Try multiple puzzles. Notice how the iteration count and halting threshold differ between easy and hard ones. The model running fewer iterations on easy puzzles is the “adaptive compute” behaviour visible without instrumentation.
The code is <1000 lines. Find the recursive update rule, the halt head, and the BCE loss. The whole thing is shorter than most production LLM training scripts.

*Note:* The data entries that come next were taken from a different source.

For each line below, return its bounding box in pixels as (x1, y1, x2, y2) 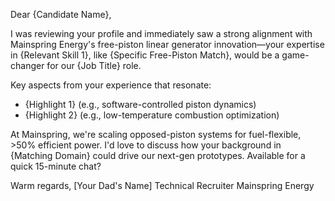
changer (10, 60, 45, 71)
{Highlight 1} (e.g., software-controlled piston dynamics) (24, 99, 257, 110)
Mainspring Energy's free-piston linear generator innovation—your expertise (10, 39, 325, 50)
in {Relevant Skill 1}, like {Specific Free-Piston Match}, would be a (10, 49, 280, 61)
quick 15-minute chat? (10, 160, 102, 172)
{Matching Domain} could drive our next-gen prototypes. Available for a (10, 150, 306, 161)
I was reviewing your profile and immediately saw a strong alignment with (10, 28, 313, 39)
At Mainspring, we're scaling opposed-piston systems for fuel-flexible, (10, 129, 302, 140)
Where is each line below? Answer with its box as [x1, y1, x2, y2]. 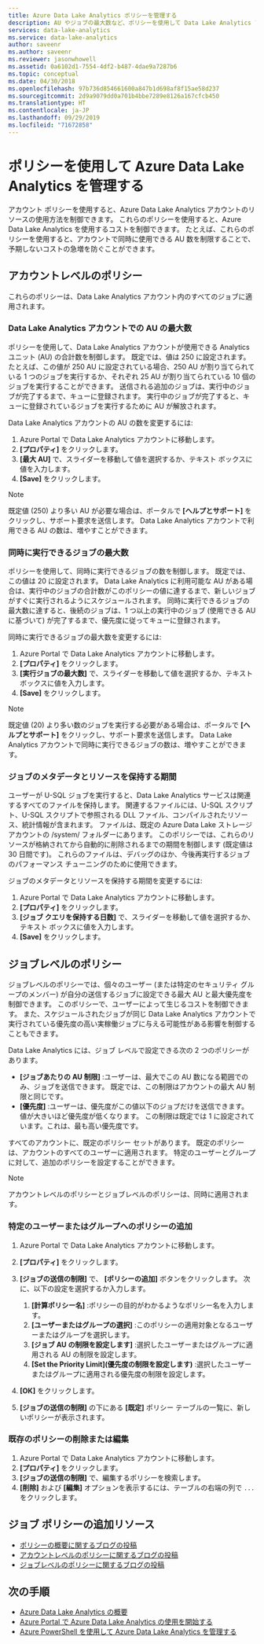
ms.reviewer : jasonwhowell [8, 56, 97, 64]
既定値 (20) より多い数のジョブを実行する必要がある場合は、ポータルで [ [8, 720, 244, 730]
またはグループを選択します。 [38, 1330, 134, 1339]
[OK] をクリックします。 [19, 1385, 99, 1396]
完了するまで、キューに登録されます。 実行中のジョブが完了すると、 [21, 391, 244, 401]
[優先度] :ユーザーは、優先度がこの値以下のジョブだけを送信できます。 [19, 1102, 249, 1111]
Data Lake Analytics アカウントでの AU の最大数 [8, 323, 192, 334]
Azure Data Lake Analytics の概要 [19, 1607, 128, 1616]
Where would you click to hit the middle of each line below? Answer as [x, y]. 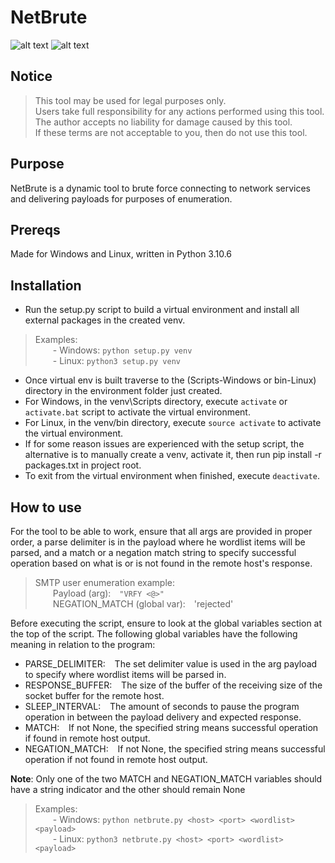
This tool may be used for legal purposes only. [130, 100]
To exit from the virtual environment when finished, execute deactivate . [172, 476]
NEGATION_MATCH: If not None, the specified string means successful [175, 749]
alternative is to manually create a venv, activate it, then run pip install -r [173, 455]
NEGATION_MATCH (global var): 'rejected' [143, 604]
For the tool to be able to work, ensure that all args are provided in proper [161, 531]
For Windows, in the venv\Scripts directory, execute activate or [156, 402]
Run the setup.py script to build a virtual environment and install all [162, 310]
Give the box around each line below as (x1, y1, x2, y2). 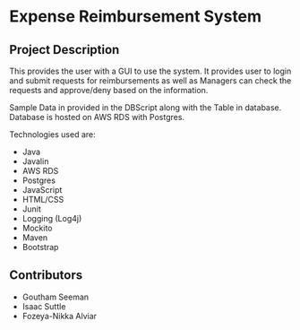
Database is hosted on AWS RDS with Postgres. (9, 112, 185, 122)
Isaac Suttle (21, 300, 66, 311)
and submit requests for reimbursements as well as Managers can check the (9, 75, 292, 86)
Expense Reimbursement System (9, 6, 262, 27)
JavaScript (21, 185, 63, 195)
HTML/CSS (21, 195, 64, 204)
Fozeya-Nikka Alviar (21, 310, 97, 321)
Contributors (9, 267, 83, 283)
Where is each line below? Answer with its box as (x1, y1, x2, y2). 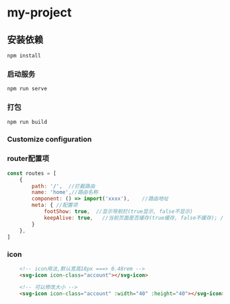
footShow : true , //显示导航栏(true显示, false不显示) (43, 208, 193, 215)
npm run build (7, 118, 48, 125)
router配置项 (7, 154, 49, 164)
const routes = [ (7, 170, 57, 177)
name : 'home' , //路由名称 (31, 189, 99, 196)
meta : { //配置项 (31, 202, 78, 209)
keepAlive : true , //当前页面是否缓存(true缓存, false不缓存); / (43, 214, 224, 221)
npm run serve (7, 86, 48, 92)
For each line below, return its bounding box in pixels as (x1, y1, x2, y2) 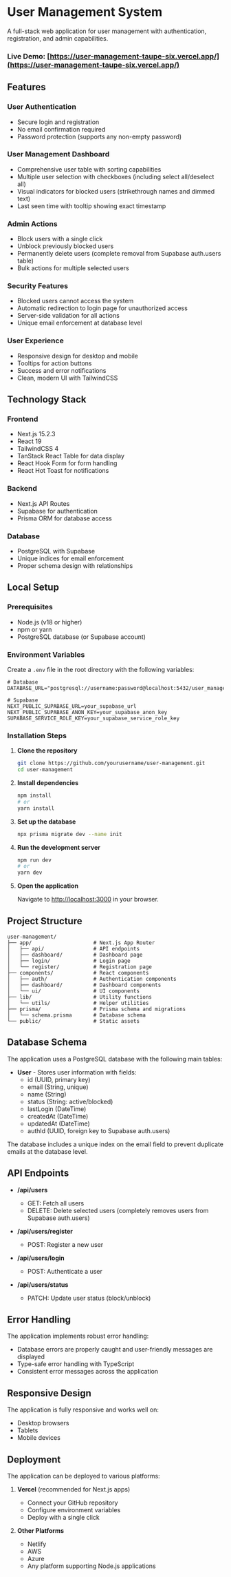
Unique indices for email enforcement (16, 554, 124, 562)
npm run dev (16, 856, 52, 864)
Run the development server (16, 843, 101, 851)
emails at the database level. (7, 1147, 88, 1155)
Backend (7, 484, 38, 494)
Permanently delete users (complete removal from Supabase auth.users (16, 250, 221, 258)
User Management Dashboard (7, 150, 110, 159)
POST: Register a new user (27, 1240, 104, 1248)
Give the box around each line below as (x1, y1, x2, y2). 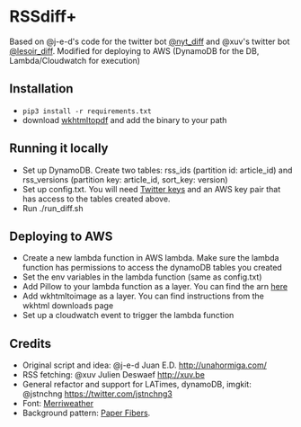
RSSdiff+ (9, 6, 77, 27)
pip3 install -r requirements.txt (22, 106, 152, 116)
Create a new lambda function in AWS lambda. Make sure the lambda (22, 253, 279, 263)
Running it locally (9, 141, 109, 156)
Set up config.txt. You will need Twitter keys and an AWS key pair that (22, 183, 281, 194)
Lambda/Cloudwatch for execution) (9, 55, 141, 66)
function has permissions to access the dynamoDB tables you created (22, 262, 283, 273)
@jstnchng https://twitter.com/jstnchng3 (22, 388, 173, 399)
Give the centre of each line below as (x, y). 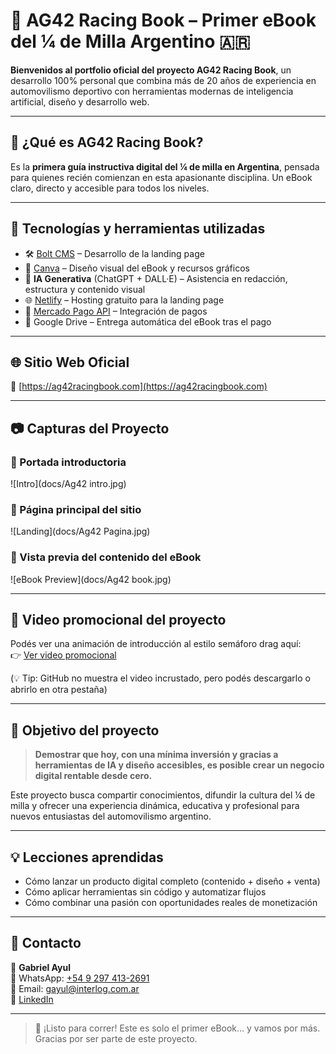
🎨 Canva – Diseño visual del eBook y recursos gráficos (137, 268)
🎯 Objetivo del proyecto (85, 730)
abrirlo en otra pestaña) (59, 690)
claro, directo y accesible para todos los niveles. (110, 188)
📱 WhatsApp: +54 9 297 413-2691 (80, 978)
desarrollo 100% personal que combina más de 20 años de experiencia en (163, 80)
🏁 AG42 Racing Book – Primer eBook (163, 20)
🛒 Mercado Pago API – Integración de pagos (116, 311)
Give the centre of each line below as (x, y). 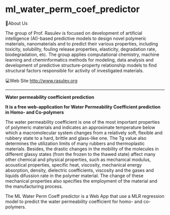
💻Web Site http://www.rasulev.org (41, 80)
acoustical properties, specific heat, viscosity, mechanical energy (74, 165)
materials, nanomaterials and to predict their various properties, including (82, 43)
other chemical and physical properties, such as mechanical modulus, (78, 159)
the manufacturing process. (34, 186)
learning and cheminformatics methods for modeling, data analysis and (79, 60)
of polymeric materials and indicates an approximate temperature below (80, 127)
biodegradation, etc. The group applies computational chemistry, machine (82, 55)
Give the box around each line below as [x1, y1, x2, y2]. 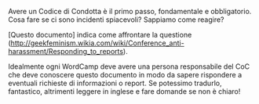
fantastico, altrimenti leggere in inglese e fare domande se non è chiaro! [8, 87, 241, 96]
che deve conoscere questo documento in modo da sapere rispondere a [8, 70, 242, 79]
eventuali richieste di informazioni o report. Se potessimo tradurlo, [8, 78, 222, 88]
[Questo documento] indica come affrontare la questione [8, 30, 192, 39]
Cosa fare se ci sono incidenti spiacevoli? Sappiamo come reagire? [8, 15, 225, 24]
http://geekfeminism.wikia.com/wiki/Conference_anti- [10, 38, 184, 48]
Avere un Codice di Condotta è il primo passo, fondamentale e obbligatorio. [8, 7, 252, 16]
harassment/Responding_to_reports [8, 47, 124, 56]
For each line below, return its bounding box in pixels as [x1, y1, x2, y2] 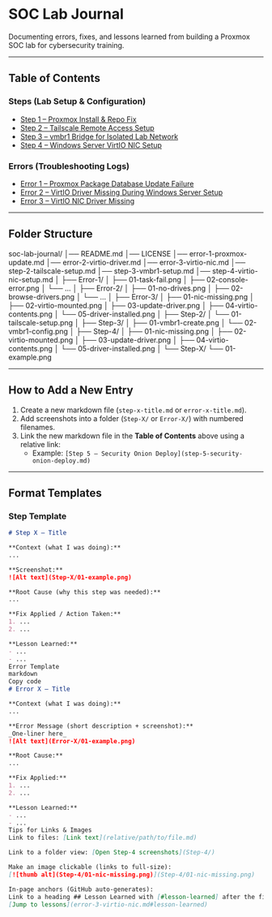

Sudoku is a small enough domain to fit on a laptop. Implement the alternating-update rule, the latent + answer buffer, the halt head. Watch it converge. The training loop is unusual because gradients flow through the full unrolled recursion.
Reproduce the article’s ablation. On your own toy version, sweep: attention vs MLP, iteration count, model width. Confirm that the recursion, not the mixing operation, is doing the work. The result is one of the most informative experiments you can run on a transformer.
Start with the TRM paper as the cleanest exposition. Then HRM for context on what was being simplified. Then the original 2018 Universal Transformer paper to see the architectural lineage.
The first credible “recursive solver as a tool inside a chat agent” deployment. Whichever team ships that first — LLM hands off a constraint problem to a 7M solver, gets the answer back, continues — will have demonstrated the composition story. None has, as of early 2026.
Next time someone proposes “use the bigger LLM” for a task that looks like constraint solving, ask: could a 7M-parameter recursive model do this faster, cheaper and better? The answer is sometimes yes — and recognising it is the value the recursive-transformer line of work has added to the toolbox, regardless of whether the technique becomes general-purpose.